▶ **What needs to be done**:
In the data below, find every line with the string "hypersurface" and pull it out.

*** Opening of Working data ***

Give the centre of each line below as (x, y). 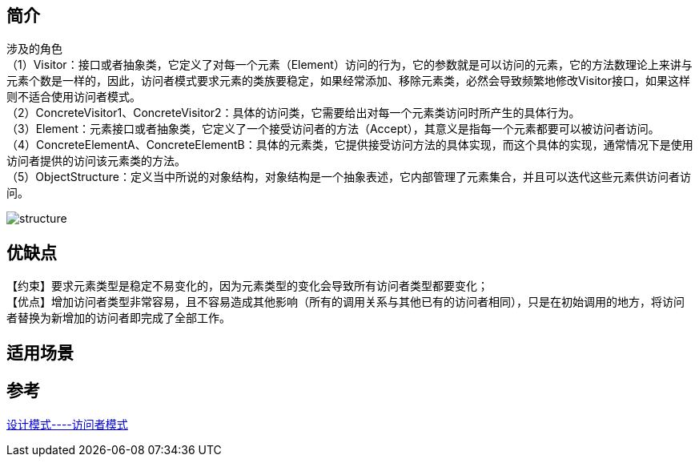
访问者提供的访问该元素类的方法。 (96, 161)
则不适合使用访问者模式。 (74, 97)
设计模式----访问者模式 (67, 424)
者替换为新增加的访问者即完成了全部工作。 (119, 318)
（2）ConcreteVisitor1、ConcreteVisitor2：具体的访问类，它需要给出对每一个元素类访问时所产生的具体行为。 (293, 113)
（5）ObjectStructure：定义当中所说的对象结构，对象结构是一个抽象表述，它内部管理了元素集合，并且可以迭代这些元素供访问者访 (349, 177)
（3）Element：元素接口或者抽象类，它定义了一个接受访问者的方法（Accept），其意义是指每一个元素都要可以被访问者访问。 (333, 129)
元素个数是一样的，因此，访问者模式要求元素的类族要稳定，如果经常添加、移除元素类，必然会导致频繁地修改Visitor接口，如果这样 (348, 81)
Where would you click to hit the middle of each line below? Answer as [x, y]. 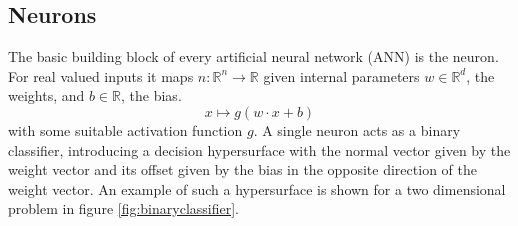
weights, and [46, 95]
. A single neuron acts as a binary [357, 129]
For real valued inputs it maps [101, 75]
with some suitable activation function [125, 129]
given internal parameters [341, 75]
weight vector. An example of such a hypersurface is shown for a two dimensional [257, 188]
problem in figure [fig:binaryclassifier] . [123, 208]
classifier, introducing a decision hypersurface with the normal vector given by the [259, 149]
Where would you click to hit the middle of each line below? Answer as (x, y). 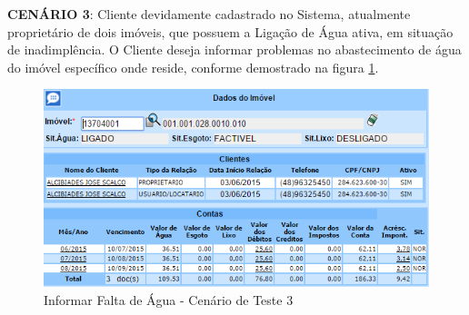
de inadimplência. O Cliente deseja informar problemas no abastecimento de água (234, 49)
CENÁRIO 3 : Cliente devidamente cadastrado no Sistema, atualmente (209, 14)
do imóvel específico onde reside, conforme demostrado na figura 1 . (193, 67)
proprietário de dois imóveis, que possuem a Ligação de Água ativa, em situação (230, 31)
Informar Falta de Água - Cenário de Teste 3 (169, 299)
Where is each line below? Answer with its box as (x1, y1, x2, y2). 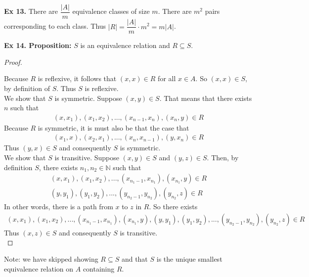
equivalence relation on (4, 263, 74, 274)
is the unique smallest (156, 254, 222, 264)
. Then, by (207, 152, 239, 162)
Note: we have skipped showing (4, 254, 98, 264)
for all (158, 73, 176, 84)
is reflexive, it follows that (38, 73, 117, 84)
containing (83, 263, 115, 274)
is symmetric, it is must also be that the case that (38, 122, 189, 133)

*** Close of Working data ***
*** Opening of Working data ***

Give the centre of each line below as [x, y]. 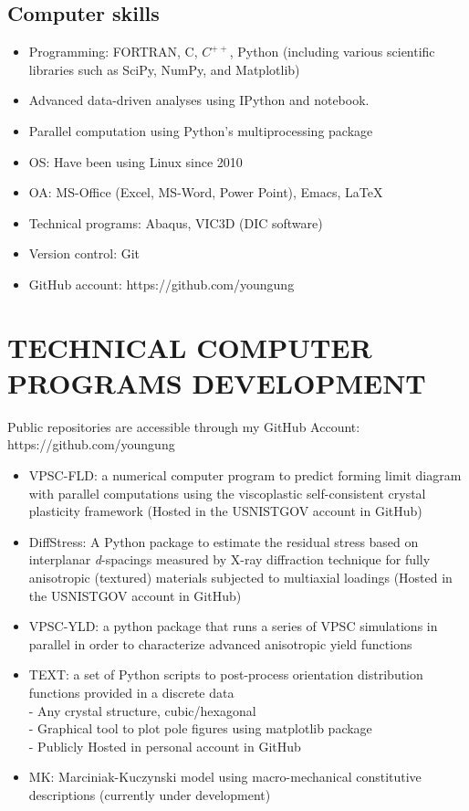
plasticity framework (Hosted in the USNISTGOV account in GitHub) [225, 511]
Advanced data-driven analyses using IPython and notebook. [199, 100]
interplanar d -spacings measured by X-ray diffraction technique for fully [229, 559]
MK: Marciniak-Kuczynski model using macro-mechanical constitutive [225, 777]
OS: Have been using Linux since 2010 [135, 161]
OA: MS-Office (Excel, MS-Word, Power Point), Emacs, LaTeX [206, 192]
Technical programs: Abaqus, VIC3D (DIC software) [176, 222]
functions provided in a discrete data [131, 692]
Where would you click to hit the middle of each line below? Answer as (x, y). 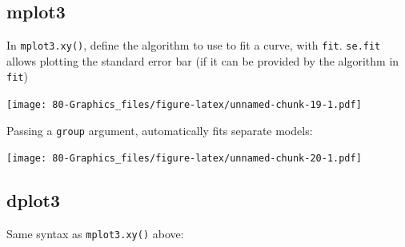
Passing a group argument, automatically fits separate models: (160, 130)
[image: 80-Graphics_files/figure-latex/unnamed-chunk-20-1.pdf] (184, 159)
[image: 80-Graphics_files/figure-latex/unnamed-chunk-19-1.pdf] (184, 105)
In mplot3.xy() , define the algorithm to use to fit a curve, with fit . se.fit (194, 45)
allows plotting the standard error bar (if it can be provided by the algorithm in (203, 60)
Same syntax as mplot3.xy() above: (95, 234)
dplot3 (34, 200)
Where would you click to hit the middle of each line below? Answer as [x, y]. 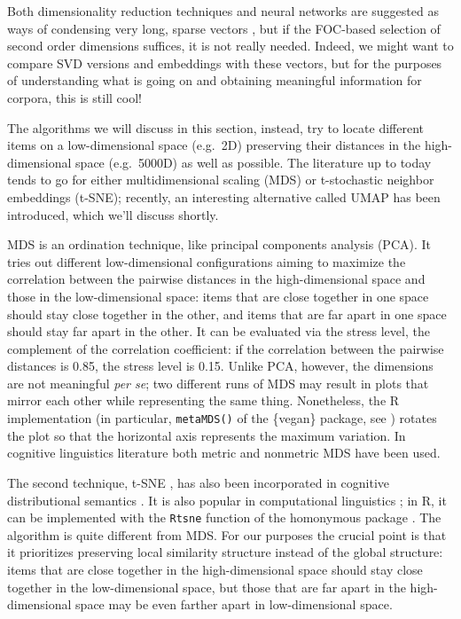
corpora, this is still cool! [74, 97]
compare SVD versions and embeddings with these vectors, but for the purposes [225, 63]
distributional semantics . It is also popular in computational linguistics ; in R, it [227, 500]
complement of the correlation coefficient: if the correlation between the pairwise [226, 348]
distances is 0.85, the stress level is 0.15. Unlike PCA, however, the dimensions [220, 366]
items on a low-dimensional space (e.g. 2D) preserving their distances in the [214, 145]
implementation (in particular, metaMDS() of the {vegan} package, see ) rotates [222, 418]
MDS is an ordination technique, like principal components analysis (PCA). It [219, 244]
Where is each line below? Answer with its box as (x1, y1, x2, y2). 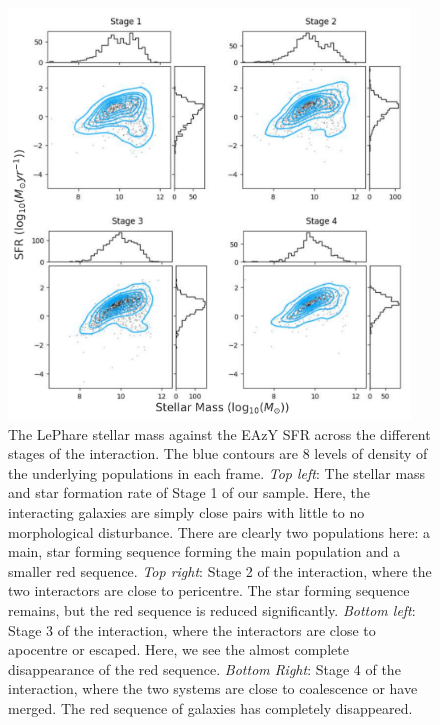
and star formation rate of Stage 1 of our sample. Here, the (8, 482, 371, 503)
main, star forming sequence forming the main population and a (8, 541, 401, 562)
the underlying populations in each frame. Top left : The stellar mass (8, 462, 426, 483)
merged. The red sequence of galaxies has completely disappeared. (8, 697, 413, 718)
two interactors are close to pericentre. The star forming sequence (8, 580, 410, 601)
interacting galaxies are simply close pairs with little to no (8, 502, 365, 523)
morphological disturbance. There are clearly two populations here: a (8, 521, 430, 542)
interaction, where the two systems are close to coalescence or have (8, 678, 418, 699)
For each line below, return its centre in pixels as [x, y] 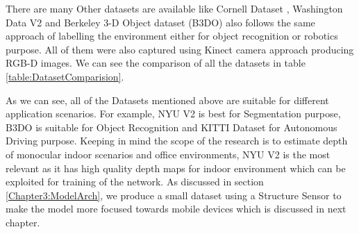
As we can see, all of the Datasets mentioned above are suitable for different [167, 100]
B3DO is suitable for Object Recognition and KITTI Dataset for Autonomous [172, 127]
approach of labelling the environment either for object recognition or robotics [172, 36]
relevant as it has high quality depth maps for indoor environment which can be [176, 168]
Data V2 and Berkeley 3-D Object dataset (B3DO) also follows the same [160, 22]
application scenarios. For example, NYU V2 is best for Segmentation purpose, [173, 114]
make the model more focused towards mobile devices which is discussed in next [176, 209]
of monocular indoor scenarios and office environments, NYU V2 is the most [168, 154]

*** Close of Working data ***
*** Opening of Working data ***

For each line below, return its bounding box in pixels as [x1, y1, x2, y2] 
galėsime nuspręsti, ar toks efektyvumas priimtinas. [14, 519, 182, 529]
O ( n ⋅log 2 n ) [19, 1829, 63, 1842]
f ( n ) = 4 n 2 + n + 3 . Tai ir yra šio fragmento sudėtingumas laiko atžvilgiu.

*** Close of Working data ***

▶ **Written response**:
weight vector. An example of such a hypersurface is shown for a two dimensional [257, 188]
classifier, introducing a decision hypersurface with the normal vector given by the [259, 149]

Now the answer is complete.